YOUR GOAL
Your output should be the line with "Código de pedido completo: 871951435775400" and all following lines of the data below, through the end, repeated exactly.

※ ※ ※

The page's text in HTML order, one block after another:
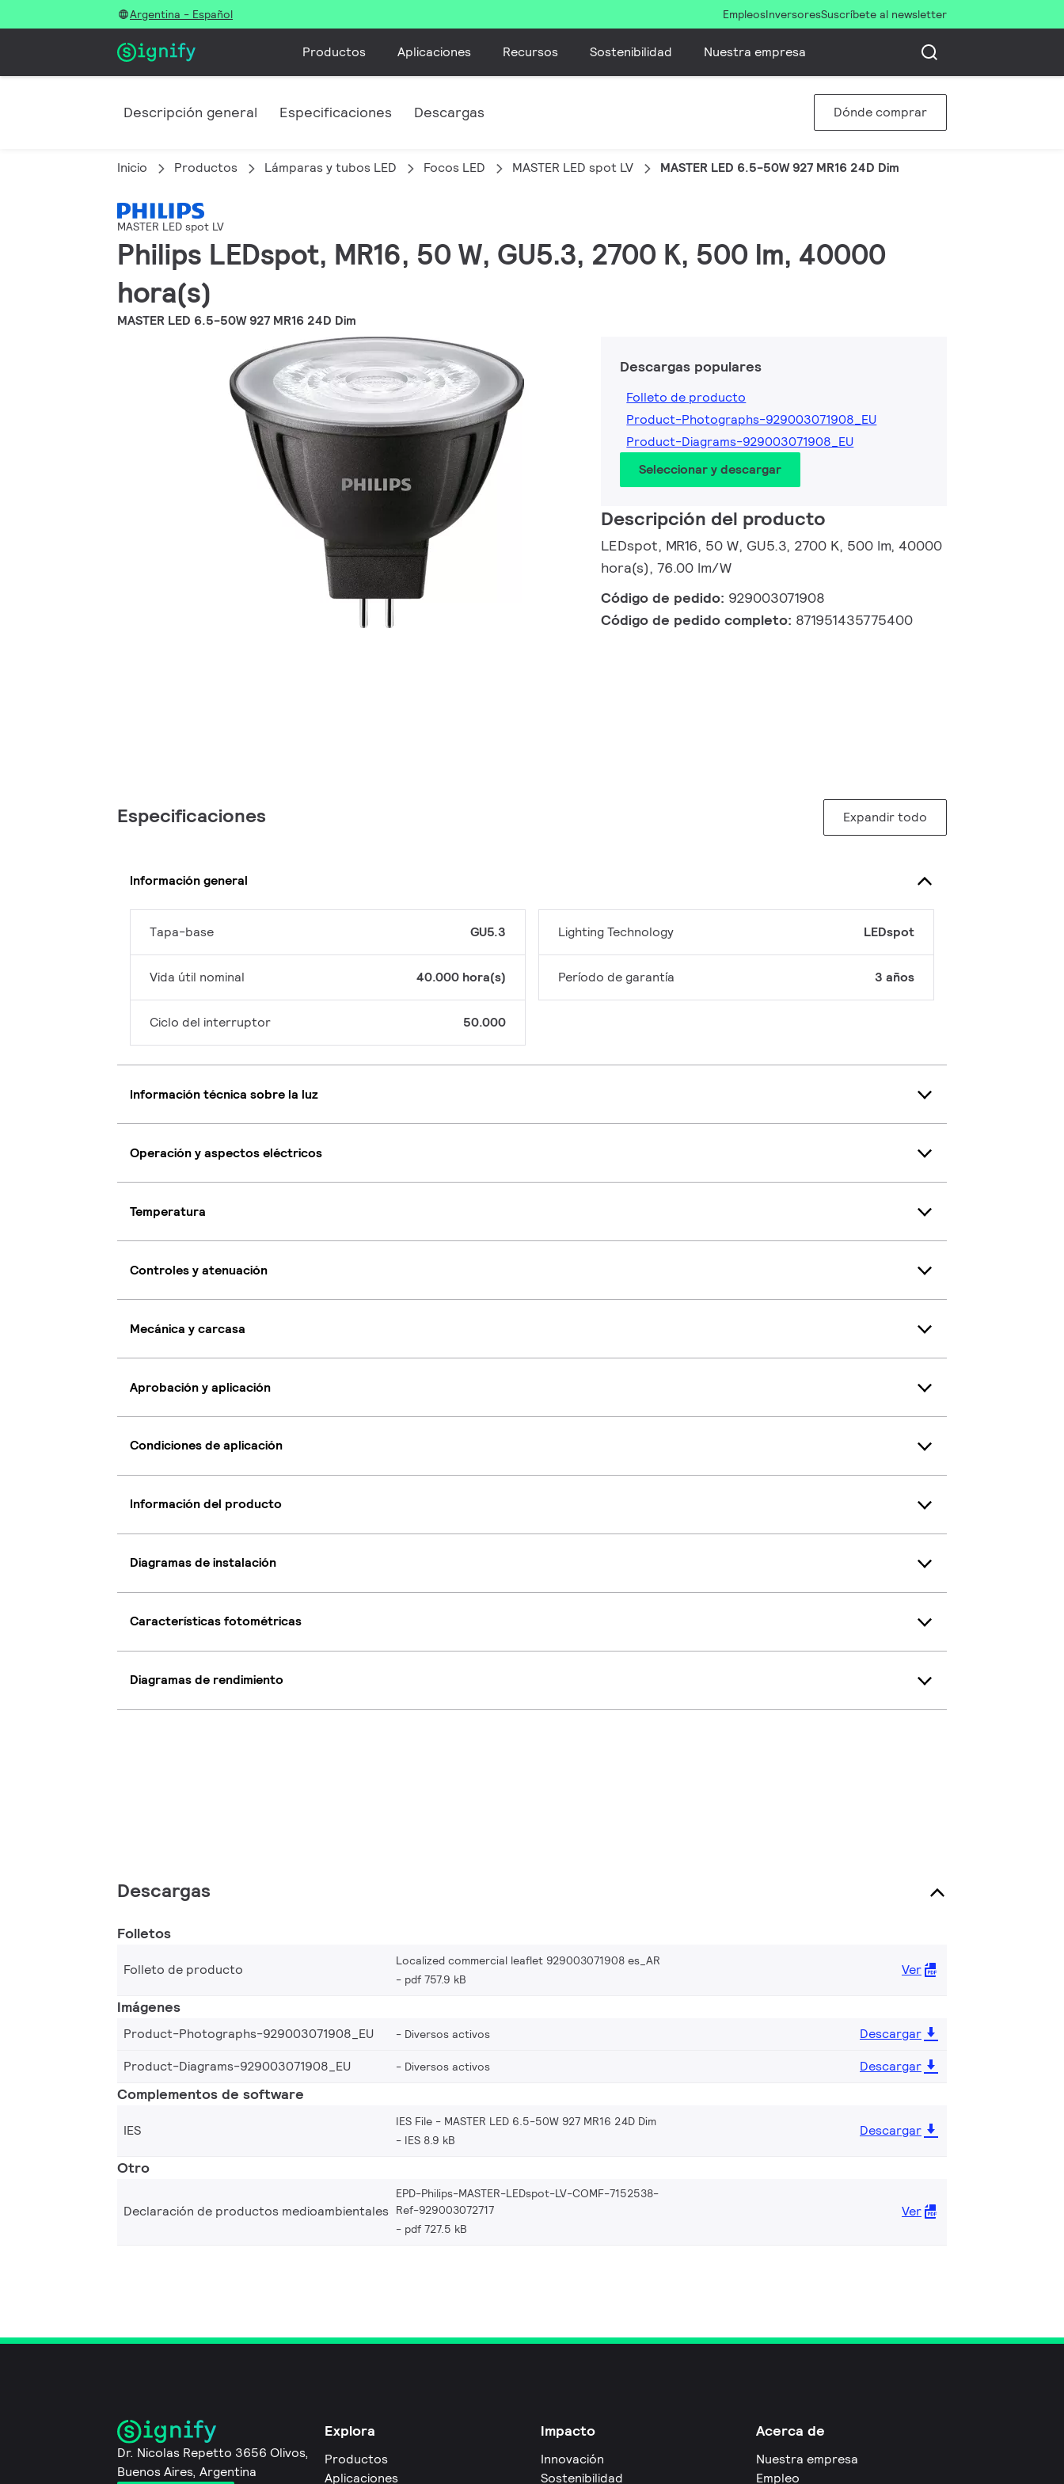
Argentina - Español EmpleosInversoresSuscríbete al newsletter
Productos Aplicaciones Recursos Sostenibilidad Nuestra empresa
Descripción general Especificaciones Descargas Dónde comprar
Inicio Productos Lámparas y tubos LED Focos LED MASTER LED spot LV MASTER LED 6.5-50W 927 MR16 24D Dim
MASTER LED spot LV
Philips LEDspot, MR16, 50 W, GU5.3, 2700 K, 500 lm, 40000
hora(s)
MASTER LED 6.5-50W 927 MR16 24D Dim
Descargas populares
Folleto de producto
Product-Photographs-929003071908_EU
Product-Diagrams-929003071908_EU
Seleccionar y descargar
Descripción del producto
LEDspot, MR16, 50 W, GU5.3, 2700 K, 500 lm, 40000
hora(s), 76.00 lm/W
Código de pedido: 929003071908
Código de pedido completo: 871951435775400
Especificaciones Expandir todo
Información general
Tapa-base GU5.3
Vida útil nominal 40.000 hora(s)
Ciclo del interruptor 50.000
Lighting Technology LEDspot
Período de garantía 3 años
Información técnica sobre la luz
Operación y aspectos eléctricos
Temperatura
Controles y atenuación
Mecánica y carcasa
Aprobación y aplicación
Condiciones de aplicación
Información del producto
Diagramas de instalación
Características fotométricas
Diagramas de rendimiento
Descargas
Folletos
Folleto de producto
Localized commercial leaflet 929003071908 es_AR
pdf 757.9 kB
Ver
Imágenes
Product-Photographs-929003071908_EU Diversos activos
Descargar
Product-Diagrams-929003071908_EU
Diversos activos Descargar
Complementos de software
IES
IES File - MASTER LED 6.5-50W 927 MR16 24D Dim
IES 8.9 kB
Descargar
Otro
Declaración de productos medioambientales
EPD-Philips-MASTER-LEDspot-LV-COMF-7152538-
Ref-929003072717
pdf 727.5 kB
Ver
Dr. Nicolas Repetto 3656 Olivos,
Buenos Aires, Argentina
Explora
Productos
Aplicaciones
Impacto
Innovación
Sostenibilidad
Acerca de
Nuestra empresa
Empleo

※ ※ ※

ANSWER SECTION
Código de pedido completo: 871951435775400
Especificaciones Expandir todo
Información general
Tapa-base GU5.3
Vida útil nominal 40.000 hora(s)
Ciclo del interruptor 50.000
Lighting Technology LEDspot
Período de garantía 3 años
Información técnica sobre la luz
Operación y aspectos eléctricos
Temperatura
Controles y atenuación
Mecánica y carcasa
Aprobación y aplicación
Condiciones de aplicación
Información del producto
Diagramas de instalación
Características fotométricas
Diagramas de rendimiento
Descargas
Folletos
Folleto de producto
Localized commercial leaflet 929003071908 es_AR
pdf 757.9 kB
Ver
Imágenes
Product-Photographs-929003071908_EU Diversos activos
Descargar
Product-Diagrams-929003071908_EU
Diversos activos Descargar
Complementos de software
IES
IES File - MASTER LED 6.5-50W 927 MR16 24D Dim
IES 8.9 kB
Descargar
Otro
Declaración de productos medioambientales
EPD-Philips-MASTER-LEDspot-LV-COMF-7152538-
Ref-929003072717
pdf 727.5 kB
Ver
Dr. Nicolas Repetto 3656 Olivos,
Buenos Aires, Argentina
Explora
Productos
Aplicaciones
Impacto
Innovación
Sostenibilidad
Acerca de
Nuestra empresa
Empleo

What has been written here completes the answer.